Your task:
Find and return every line of the data that contains the word "group".

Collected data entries
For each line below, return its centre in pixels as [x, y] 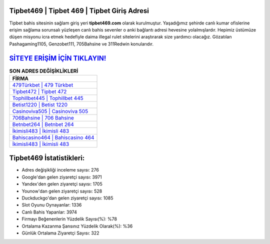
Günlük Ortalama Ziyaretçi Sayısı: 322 [60, 233]
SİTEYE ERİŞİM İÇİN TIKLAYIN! [58, 58]
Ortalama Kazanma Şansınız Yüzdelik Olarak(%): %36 [77, 226]
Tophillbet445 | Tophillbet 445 [48, 98]
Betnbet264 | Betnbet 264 [43, 124]
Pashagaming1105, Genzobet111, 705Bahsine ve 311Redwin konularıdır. [81, 44]
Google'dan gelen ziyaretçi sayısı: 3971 [62, 177]
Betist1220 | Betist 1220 [40, 104]
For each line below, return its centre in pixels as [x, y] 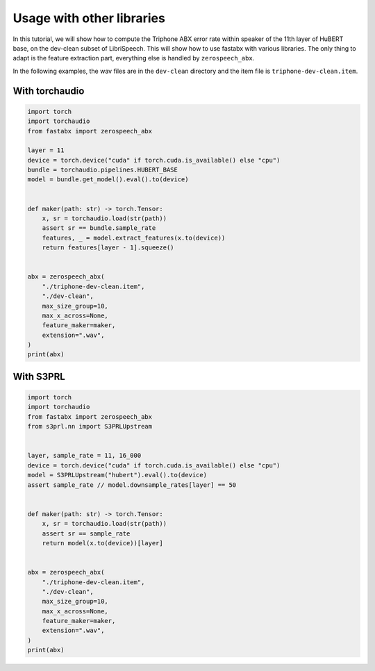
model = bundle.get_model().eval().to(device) [108, 180]
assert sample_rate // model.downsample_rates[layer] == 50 [132, 485]
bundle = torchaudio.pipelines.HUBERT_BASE [103, 170]
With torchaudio [49, 91]
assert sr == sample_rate [86, 533]
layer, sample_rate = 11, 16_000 [84, 456]
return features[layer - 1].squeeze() [108, 248]
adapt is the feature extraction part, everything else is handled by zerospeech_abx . [134, 58]
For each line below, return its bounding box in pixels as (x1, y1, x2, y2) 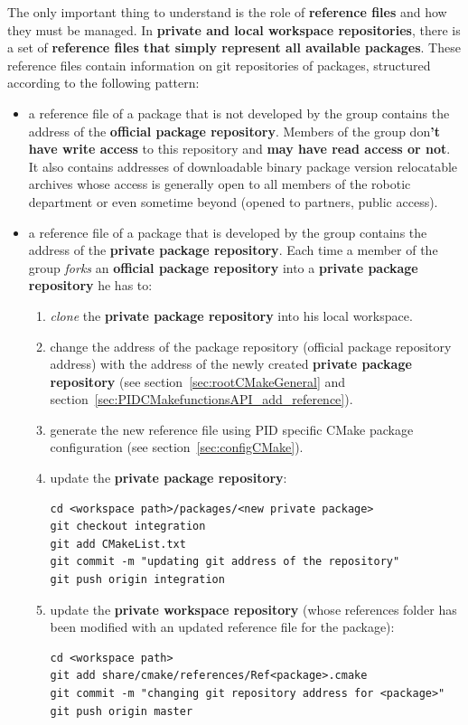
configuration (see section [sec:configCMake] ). (50, 438, 304, 457)
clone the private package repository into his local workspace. (50, 306, 413, 325)
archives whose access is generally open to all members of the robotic (28, 174, 411, 193)
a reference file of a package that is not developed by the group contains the (28, 103, 450, 122)
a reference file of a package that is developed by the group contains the (28, 222, 427, 241)
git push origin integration (50, 573, 225, 587)
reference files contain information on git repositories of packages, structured (7, 55, 431, 74)
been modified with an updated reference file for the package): (50, 617, 395, 636)
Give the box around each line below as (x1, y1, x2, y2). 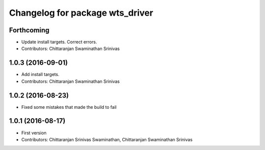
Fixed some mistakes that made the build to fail (21, 104, 117, 110)
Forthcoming (9, 26, 50, 34)
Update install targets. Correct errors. (21, 39, 97, 45)
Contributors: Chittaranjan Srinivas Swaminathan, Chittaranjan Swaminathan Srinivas (21, 136, 193, 142)
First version (21, 130, 47, 136)
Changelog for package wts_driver (9, 7, 154, 18)
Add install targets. (21, 72, 60, 77)
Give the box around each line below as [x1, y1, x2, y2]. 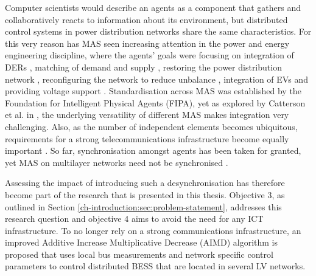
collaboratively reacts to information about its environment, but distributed [5, 13, 288, 26]
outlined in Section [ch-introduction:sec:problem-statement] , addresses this [5, 200, 282, 213]
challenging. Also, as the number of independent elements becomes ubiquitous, [5, 120, 298, 133]
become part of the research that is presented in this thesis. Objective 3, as [5, 188, 285, 201]
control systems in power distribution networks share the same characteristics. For [5, 25, 312, 38]
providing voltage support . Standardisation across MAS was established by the [5, 85, 301, 97]
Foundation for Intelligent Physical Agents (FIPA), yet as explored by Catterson [5, 96, 306, 109]
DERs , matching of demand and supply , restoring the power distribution [5, 60, 282, 73]
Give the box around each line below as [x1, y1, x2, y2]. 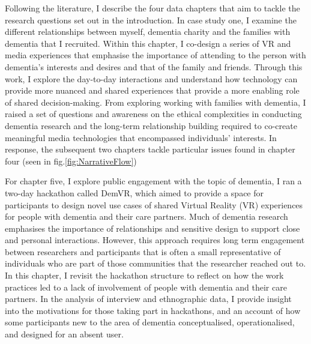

Written solution:
a reference file of a package that is not developed by the group contains the (28, 103, 450, 122)
a reference file of a package that is developed by the group contains the (28, 222, 427, 241)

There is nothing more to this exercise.